Items listed in a dataset:
________________________________________

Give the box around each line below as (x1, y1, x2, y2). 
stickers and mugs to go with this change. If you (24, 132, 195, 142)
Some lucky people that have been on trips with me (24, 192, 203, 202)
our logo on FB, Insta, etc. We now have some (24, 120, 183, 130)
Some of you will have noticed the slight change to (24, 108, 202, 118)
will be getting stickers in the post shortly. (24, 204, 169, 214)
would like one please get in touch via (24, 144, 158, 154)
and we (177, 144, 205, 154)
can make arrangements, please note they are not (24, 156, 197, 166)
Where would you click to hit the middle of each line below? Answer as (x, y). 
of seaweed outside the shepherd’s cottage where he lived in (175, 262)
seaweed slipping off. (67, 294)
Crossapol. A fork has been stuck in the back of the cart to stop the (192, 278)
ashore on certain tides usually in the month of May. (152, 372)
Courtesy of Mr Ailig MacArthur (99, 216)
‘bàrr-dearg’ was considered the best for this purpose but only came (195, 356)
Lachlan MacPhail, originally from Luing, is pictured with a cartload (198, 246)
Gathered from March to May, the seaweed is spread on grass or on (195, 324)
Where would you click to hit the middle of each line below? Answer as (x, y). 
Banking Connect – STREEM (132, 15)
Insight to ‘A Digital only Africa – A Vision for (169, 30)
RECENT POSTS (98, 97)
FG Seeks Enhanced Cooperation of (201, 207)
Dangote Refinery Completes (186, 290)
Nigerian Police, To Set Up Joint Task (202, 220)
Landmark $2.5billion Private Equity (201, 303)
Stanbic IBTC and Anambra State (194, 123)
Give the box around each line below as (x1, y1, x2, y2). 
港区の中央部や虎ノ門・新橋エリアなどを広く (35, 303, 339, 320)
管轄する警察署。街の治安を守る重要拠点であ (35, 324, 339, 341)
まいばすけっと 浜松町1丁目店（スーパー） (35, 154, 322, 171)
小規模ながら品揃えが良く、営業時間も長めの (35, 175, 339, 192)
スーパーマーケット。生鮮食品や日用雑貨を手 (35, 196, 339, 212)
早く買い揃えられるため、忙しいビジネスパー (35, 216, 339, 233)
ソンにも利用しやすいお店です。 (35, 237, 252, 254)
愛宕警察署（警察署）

________________________________________

▶ **WHAT TO PRODUCE**
From the line containing "FG Seeks Enhanced Cooperation of (201, 207)" through the last line of the entries above, print each line exactly as it stands.

▶ **WRITTEN SOLUTION**
FG Seeks Enhanced Cooperation of (201, 207)
Dangote Refinery Completes (186, 290)
Nigerian Police, To Set Up Joint Task (202, 220)
Landmark $2.5billion Private Equity (201, 303)
Stanbic IBTC and Anambra State (194, 123)
Give the box around each line below as (x1, y1, x2, y2). 
港区の中央部や虎ノ門・新橋エリアなどを広く (35, 303, 339, 320)
管轄する警察署。街の治安を守る重要拠点であ (35, 324, 339, 341)
まいばすけっと 浜松町1丁目店（スーパー） (35, 154, 322, 171)
小規模ながら品揃えが良く、営業時間も長めの (35, 175, 339, 192)
スーパーマーケット。生鮮食品や日用雑貨を手 (35, 196, 339, 212)
早く買い揃えられるため、忙しいビジネスパー (35, 216, 339, 233)
ソンにも利用しやすいお店です。 (35, 237, 252, 254)
愛宕警察署（警察署）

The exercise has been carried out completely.